Err, that's a bit disingenuous.  More accurate to say that some of us maintain that we need a
buffered i/o API that is efficient and does not require module writers to learn how to program to
the bucket API. ap_r* seemed a good place.

>
> Also, the change that Paul is talking about is just going to keep us from
> malloc'ing and free'ing buckets, just to create new ones.  Yes this is a
> simple optimization that will improve our performance a bit.  It is also
> not something that will require an API change, and it isn't something that
> must be done before the beta.  I am much more interested in finding a few
> more seg faults, than in potentially introducing new ones right now.

The API will be with us for a long time.

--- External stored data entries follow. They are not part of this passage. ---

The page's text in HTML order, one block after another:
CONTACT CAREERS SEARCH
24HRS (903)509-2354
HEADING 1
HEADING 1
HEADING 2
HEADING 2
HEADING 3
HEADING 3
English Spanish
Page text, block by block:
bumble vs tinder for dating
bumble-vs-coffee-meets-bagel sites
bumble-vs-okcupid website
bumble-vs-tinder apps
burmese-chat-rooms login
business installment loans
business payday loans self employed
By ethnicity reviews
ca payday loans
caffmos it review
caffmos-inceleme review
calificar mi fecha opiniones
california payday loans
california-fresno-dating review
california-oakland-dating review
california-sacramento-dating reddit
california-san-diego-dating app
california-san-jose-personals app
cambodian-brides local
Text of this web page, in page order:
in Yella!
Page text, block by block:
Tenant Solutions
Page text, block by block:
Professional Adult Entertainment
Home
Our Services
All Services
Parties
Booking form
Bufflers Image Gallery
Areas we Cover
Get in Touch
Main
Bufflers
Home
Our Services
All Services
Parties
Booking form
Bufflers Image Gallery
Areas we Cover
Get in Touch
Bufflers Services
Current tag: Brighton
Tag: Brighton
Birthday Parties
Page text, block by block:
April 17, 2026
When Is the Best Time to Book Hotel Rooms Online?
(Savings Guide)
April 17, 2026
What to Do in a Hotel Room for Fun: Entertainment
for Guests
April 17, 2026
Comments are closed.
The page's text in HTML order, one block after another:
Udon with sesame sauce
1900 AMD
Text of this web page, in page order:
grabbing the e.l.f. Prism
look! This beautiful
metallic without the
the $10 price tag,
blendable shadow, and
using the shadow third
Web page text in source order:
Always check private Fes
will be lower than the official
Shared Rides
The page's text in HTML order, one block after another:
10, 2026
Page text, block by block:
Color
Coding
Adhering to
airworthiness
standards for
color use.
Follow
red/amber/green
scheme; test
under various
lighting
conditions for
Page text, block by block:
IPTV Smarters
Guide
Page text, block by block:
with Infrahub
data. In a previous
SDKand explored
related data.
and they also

I am interested in getting it right before we start asking
folks to write to it.

Bill



Re: Bucket/brigade re-use pool.

Posted by rb...@covalent.net.
> > > The previously discussed re-use pool for buckets/brigades was the next thing
> > > that I was going to work on (before the code freeze came up). Does this count
> > > as frozen development, or is this something I can work on?
> >
> > We are in code freeze.  This is not a bug, it is an optimization.  Feel
> > free to work on it, but it will not be committed until after the
> > beta.  This patch takes a real chance of de-stabilizing the server, which
> > is what we are trying to avoid.  The goal here is to get the server to the
> > point that we can get to beta.
> 
> performance problems *are* bugs.  the server *is* destablised right now,
> it chews lots of memory, it's slow, it generates crap small packets on the
> wire, there's no guarantee that it'll even match 1.3 performance.  (and
> that's pretty pathetic considering how poor 1.3's performance is.)
> 
> it really irks me to see optimisation relegated to the final days in the
> hopes that nothing was screwed up so seriously that a performance wiz
> can't figure out some way around it without changing the API.

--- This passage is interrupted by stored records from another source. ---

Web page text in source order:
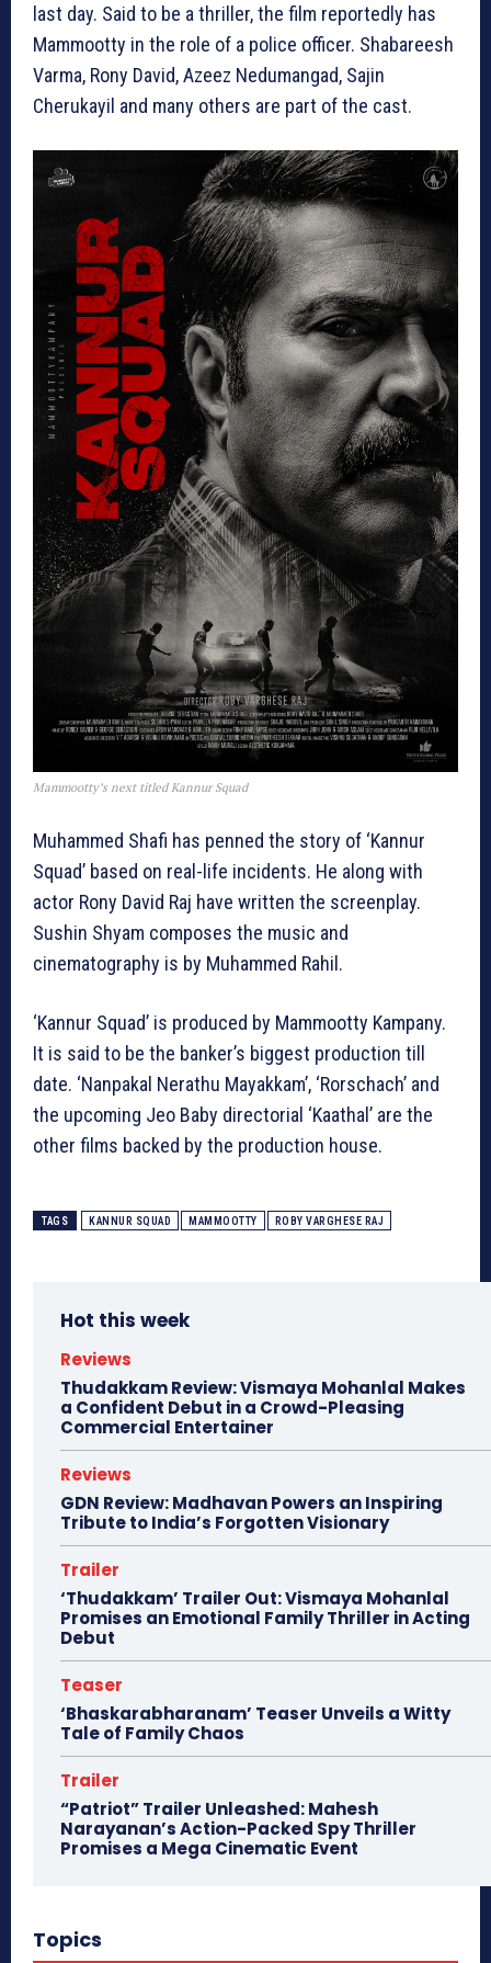
last day. Said to be a thriller, the film reportedly has
Mammootty in the role of a police officer. Shabareesh
Varma, Rony David, Azeez Nedumangad, Sajin
Cherukayil and many others are part of the cast.
Mammootty’s next titled Kannur Squad
Muhammed Shafi has penned the story of ‘Kannur
Squad’ based on real-life incidents. He along with
actor Rony David Raj have written the screenplay.
Sushin Shyam composes the music and
cinematography is by Muhammed Rahil.
‘Kannur Squad’ is produced by Mammootty Kampany.
It is said to be the banker’s biggest production till
date. ‘Nanpakal Nerathu Mayakkam’, ‘Rorschach’ and
the upcoming Jeo Baby directorial ‘Kaathal’ are the
other films backed by the production house.
TAGS KANNUR SQUAD MAMMOOTTY ROBY VARGHESE RAJ
Hot this week
Reviews
Thudakkam Review: Vismaya Mohanlal Makes
a Confident Debut in a Crowd-Pleasing
Commercial Entertainer
Reviews
GDN Review: Madhavan Powers an Inspiring
Tribute to India’s Forgotten Visionary
Trailer
‘Thudakkam’ Trailer Out: Vismaya Mohanlal
Promises an Emotional Family Thriller in Acting
Debut
Teaser
‘Bhaskarabharanam’ Teaser Unveils a Witty
Tale of Family Chaos
Trailer
“Patriot” Trailer Unleashed: Mahesh
Narayanan’s Action-Packed Spy Thriller
Promises a Mega Cinematic Event
Topics

Understand Dean, we aren't saying that the API couldn't be changed to work
better, but people in the group have veto'ed changing the ap_r*
API's.  This severly ties our hands when it comes to making those
functions work well with the buckets.

Also, the change that Paul is talking about is just going to keep us from
malloc'ing and free'ing buckets, just to create new ones.  Yes this is a
simple optimization that will improve our performance a bit.  It is also
not something that will require an API change, and it isn't something that
must be done before the beta.  I am much more interested in finding a few
more seg faults, than in potentially introducing new ones right now.

Ryan

_______________________________________________________________________________
Ryan Bloom                        	rbb@apache.org
406 29th St.
San Francisco, CA 94131
-------------------------------------------------------------------------------


Re: Bucket/brigade re-use pool.

Posted by dean gaudet <dg...@arctic.org>.
On Fri, 12 Jan 2001 rbb@covalent.net wrote:

> On Fri, 12 Jan 2001, Paul J. Reder wrote:
>
> > The previously discussed re-use pool for buckets/brigades was the next thing
> > that I was going to work on (before the code freeze came up). Does this count
> > as frozen development, or is this something I can work on?
>
> We are in code freeze.  This is not a bug, it is an optimization.  Feel
> free to work on it, but it will not be committed until after the
> beta.  This patch takes a real chance of de-stabilizing the server, which
> is what we are trying to avoid.  The goal here is to get the server to the
> point that we can get to beta.

performance problems *are* bugs.  the server *is* destablised right now,
it chews lots of memory, it's slow, it generates crap small packets on the
wire, there's no guarantee that it'll even match 1.3 performance.  (and
that's pretty pathetic considering how poor 1.3's performance is.)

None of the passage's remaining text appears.